İnsanımızın ısrarla yenemediği makus bir talihi var. O da ekonomik krizlerdir. Hemen hemen tüm kuşak bunu yaşadık.

Türk Dil Kurumu krizi “Bir ülkede veya ülkeler arasında, toplumun veya bir kuruluşun yaşamında görülen güç dönem, bunalım, buhran, çöküntü” olarak tanımlamıştır. Ancak etimolojik kökenine indiğimizde Latince ve Yunancaya dayanan kriz kelimesi, buhran ya da bunalım gibi kavramlarla eş anlamlı olarak kullanılmaktadır. Ekonomik kriz ise ekonomide aniden ve beklenmedik bir şekilde ortaya çıkan olayların ülke ekonomisi ile maliyesini ciddi anlamda sarsacak sonuçlar ortaya çıkaran bir sebep (belki de sonuç) olarak düşünülmelidir.

İşte bu krizlerden bir tanesi de 1990’lı yıllarda hatta öncesinde başlayan ve 5 Nisan Kararları ile önlenmeye çalışılan 1994 krizi idi. Bugün 29’uncu yılı. Üstünden 29 yıl geçmesine rağmen neler değiş(me)miş, nelerden ders çıkart(ma)mışız, anlamaya çalışalım.

 Nasıl başlamıştı?

Ülkemizde krizlerin nedenini tek bir sebebe hatta sadece o dönemdeki olgu ve olaylara bağlamak pek doğru değildir. Çünkü genel olarak ülkemiz krizlerinin temel nedenleri dışa ve dövize bağlılık ile üretim ve yönetim sorunudur. Bunlara ek olarak dış etkenler de sayılabilir. Dolayısıyla ülke tarihimiz boyunca bu nedenler hep olduğu için bu sorunlar katlanarak ilgili yıla topluca etki etmektedir. Bu nedenle kümülatif sorunlar dersek daha doğru ifade etmiş oluruz.  

1994 krizinin kümülatif nedenlerinden ayrı olarak özel nedenlerini ise şöyle özetleyebilirim; 1980-1990 döneminde dünyada yaşanan konjonktürel bunalımlar 1989’dan itibaren ülkemizde de etkisini göstermeye başlaması ve özellikle sıcak para hareketlerine hız veren politikalar 1994 krizini daha da tetiklemesidir.

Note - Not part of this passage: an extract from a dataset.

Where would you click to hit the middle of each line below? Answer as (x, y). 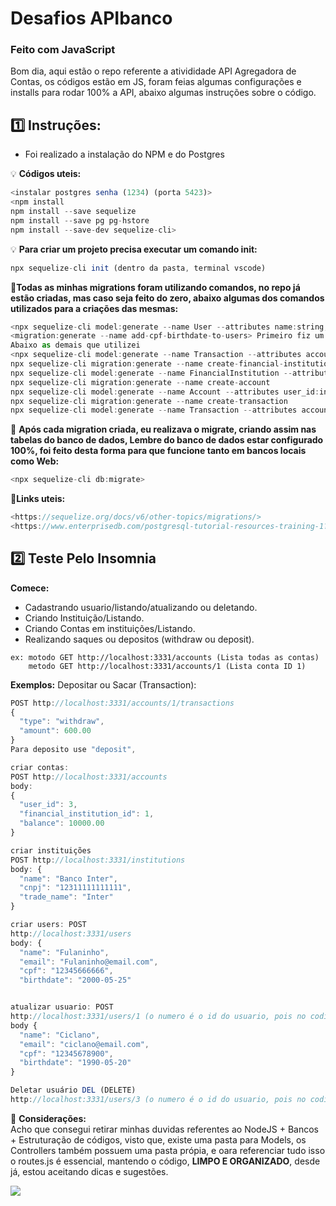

O dönemlerde en önemli sorunlardan bir tanesi de özellikle kambiyo kontrollerinin büyük ölçüde kaldırılması ve Türkiye'ye giren ve çıkan sermaye hareketlerinin serbestleştirilmesi kararının yarattığı devasa problemdi. Özellikle o dönemde ülkeye gelen büyük miktarda sıcak paranın yatırıma dönüşmeden sadece geçici likidite daralmalarını çözmeye çalışması özünde krizi daha da derinleştirdi. Bu durum bankalarla birlikte tüm finans kesimini de krize soktu. Ve metastaz misali tüm vücutta (ülkede) tahribat yaratmaya başladı.  

İşte bu ve malum sonuçların yarattığı etkenleri yani bozulan dış dengeyi onarmak, döviz piyasasını “tekrar” istikrara kavuşturmak, artan kamu harcamalarını yoluna koymak ve dolayısıyla bunların finansmanı için kamu gelirlerini (vergileri) artırmak adına sihirli bir değneğe ihtiyaç vardı ki o zamanın başbakanı şu aralar Maliye Bakanı (Nebati) da arada sırada bana fikir sorup danışıyor diyen Tansu Çiller’den başkası değildi. Evet sihirli değnek onun elindeydi.

 Ve 5 Nisan 1994 Kararları…

Süregelen ekonomik ve mali olumsuz etkenlerin ardından Tansu Çiller başbakanlığındaki zamanın hükümeti istikrar paketi özelinde bazı tedbirler almak amacıyla 5 Nisan 1994’te bazı kararlar açıkladı. 5 Nisan Kararlarının amacı enflasyonu düşürmek, TL'ye tekrar (?) değer kazandırmak, ihracatı artırmak ve sosyal dengeleri yeniden kurmaktı. 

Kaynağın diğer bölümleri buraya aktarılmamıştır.